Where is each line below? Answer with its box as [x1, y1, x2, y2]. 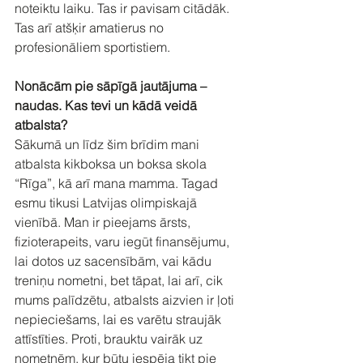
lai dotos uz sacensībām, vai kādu [15, 252, 215, 269]
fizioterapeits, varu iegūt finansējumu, [15, 233, 233, 250]
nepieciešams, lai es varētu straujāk [15, 310, 224, 327]
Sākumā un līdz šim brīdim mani [15, 135, 203, 152]
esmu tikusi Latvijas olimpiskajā [15, 194, 200, 211]
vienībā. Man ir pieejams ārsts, [15, 213, 194, 230]
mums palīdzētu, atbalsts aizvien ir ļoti [15, 291, 237, 308]
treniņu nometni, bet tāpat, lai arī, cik [15, 271, 226, 288]
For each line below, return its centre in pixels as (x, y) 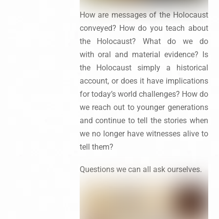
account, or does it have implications (144, 81)
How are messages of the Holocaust (144, 15)
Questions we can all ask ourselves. (141, 169)
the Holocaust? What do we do (144, 41)
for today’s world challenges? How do (144, 94)
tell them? (96, 147)
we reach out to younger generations (144, 107)
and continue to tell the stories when (144, 120)
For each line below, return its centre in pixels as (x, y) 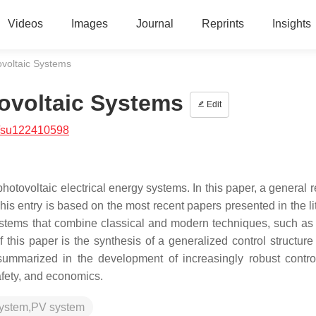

_Problem details_
From the records above, give again exactly the lines running from the line with "lai dotos uz" to the line with "vienībā. Man ir", inclusive.

_Answer for the task_
lai dotos uz sacensībām, vai kādu [15, 252, 215, 269]
fizioterapeits, varu iegūt finansējumu, [15, 233, 233, 250]
nepieciešams, lai es varētu straujāk [15, 310, 224, 327]
Sākumā un līdz šim brīdim mani [15, 135, 203, 152]
esmu tikusi Latvijas olimpiskajā [15, 194, 200, 211]
vienībā. Man ir pieejams ārsts, [15, 213, 194, 230]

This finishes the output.